> _How to complete this task_:
When the records are reproduced, each one must match exactly, and no picture may be kept.

> _Exercise data_:
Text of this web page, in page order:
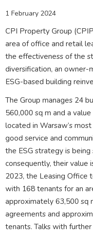
1 February 2024
CPI Property Group
area of office and retail
the effectiveness of the
diversification, an owner-
ESG-based building
The Group manages 24
560,000 sq m and a
located in Warsaw’s
good service and
the ESG strategy is
consequently, their value
2023, the Leasing Office
with 168 tenants for an
approximately 63,500 sq
agreements and
tenants. Talks with
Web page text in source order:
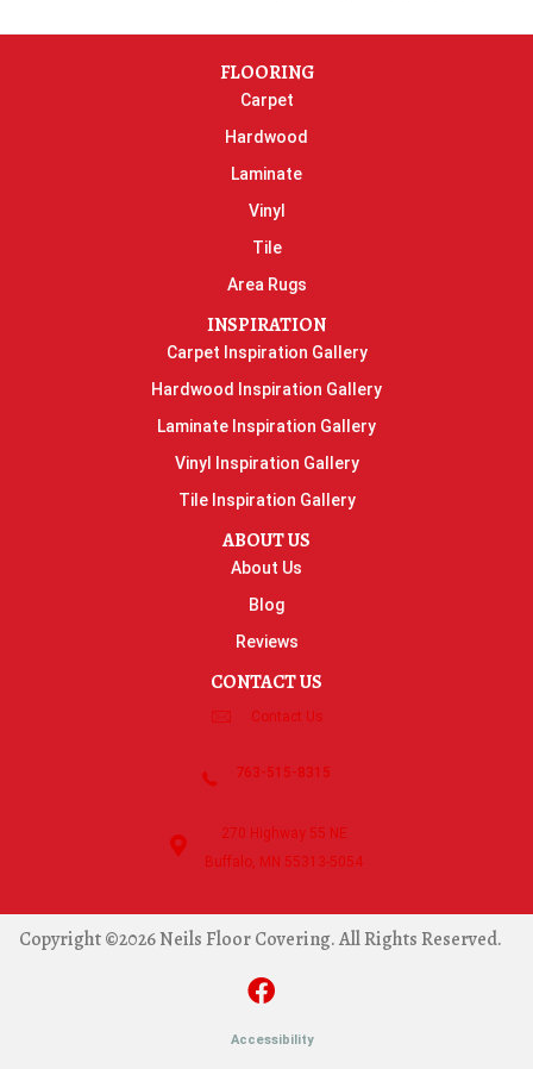
FLOORING
Carpet
Hardwood
Laminate
Vinyl
Tile
Area Rugs
INSPIRATION
Carpet Inspiration Gallery
Hardwood Inspiration Gallery
Laminate Inspiration Gallery
Vinyl Inspiration Gallery
Tile Inspiration Gallery
ABOUT US
About Us
Blog
Reviews
CONTACT US
Contact Us
763-515-8315
270 Highway 55 NE
Buffalo, MN 55313-5054
Copyright ©2026 Neils Floor Covering. All Rights Reserved.
Accessibility
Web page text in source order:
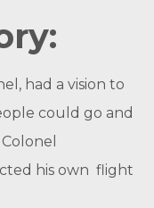
had a vision to
could go and
his own flight
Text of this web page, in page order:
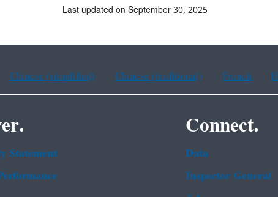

> _Response to the exercise_:
Text of this web page, in page order:
1 February 2024
CPI Property Group
area of office and retail
the effectiveness of the
diversification, an owner-
ESG-based building
The Group manages 24
560,000 sq m and a
located in Warsaw’s
good service and
the ESG strategy is
consequently, their value
2023, the Leasing Office
with 168 tenants for an
approximately 63,500 sq
agreements and
tenants. Talks with
Web page text in source order:
FLOORING
Carpet
Hardwood
Laminate
Vinyl
Tile
Area Rugs
INSPIRATION
Carpet Inspiration Gallery
Hardwood Inspiration Gallery
Laminate Inspiration Gallery
Vinyl Inspiration Gallery
Tile Inspiration Gallery
ABOUT US
About Us
Blog
Reviews
CONTACT US
Contact Us
763-515-8315
270 Highway 55 NE
Buffalo, MN 55313-5054
Copyright ©2026 Neils Floor Covering. All Rights Reserved.
Accessibility
Web page text in source order:
had a vision to
could go and
his own flight
Text of this web page, in page order:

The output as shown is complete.